What is needed is an exact copy of the entries below, with every picture left out.

(Stored entries)
BEGIN
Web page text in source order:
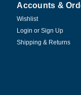
Accounts &
Wishlist
Login or Sign Up
Shipping & Returns
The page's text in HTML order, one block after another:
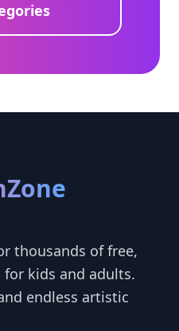
thousands of free,
kids and adults.
endless artistic
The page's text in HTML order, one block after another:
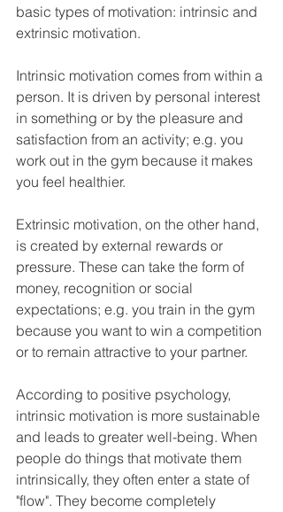
basic types of motivation: intrinsic and
extrinsic motivation.
Intrinsic motivation comes from within a
person. It is driven by personal interest
in something or by the pleasure and
satisfaction from an activity; e.g. you
work out in the gym because it makes
you feel healthier.
Extrinsic motivation, on the other hand,
is created by external rewards or
pressure. These can take the form of
money, recognition or social
expectations; e.g. you train in the gym
because you want to win a competition
or to remain attractive to your partner.
According to positive psychology,
intrinsic motivation is more sustainable
and leads to greater well-being. When
people do things that motivate them
intrinsically, they often enter a state of
"flow". They become completely
END
▶ _Solution to this exercise_
Web page text in source order:
Accounts &
Wishlist
Login or Sign Up
Shipping & Returns
The page's text in HTML order, one block after another:
thousands of free,
kids and adults.
endless artistic
The page's text in HTML order, one block after another:
basic types of motivation: intrinsic and
extrinsic motivation.
Intrinsic motivation comes from within a
person. It is driven by personal interest
in something or by the pleasure and
satisfaction from an activity; e.g. you
work out in the gym because it makes
you feel healthier.
Extrinsic motivation, on the other hand,
is created by external rewards or
pressure. These can take the form of
money, recognition or social
expectations; e.g. you train in the gym
because you want to win a competition
or to remain attractive to your partner.
According to positive psychology,
intrinsic motivation is more sustainable
and leads to greater well-being. When
people do things that motivate them
intrinsically, they often enter a state of
"flow". They become completely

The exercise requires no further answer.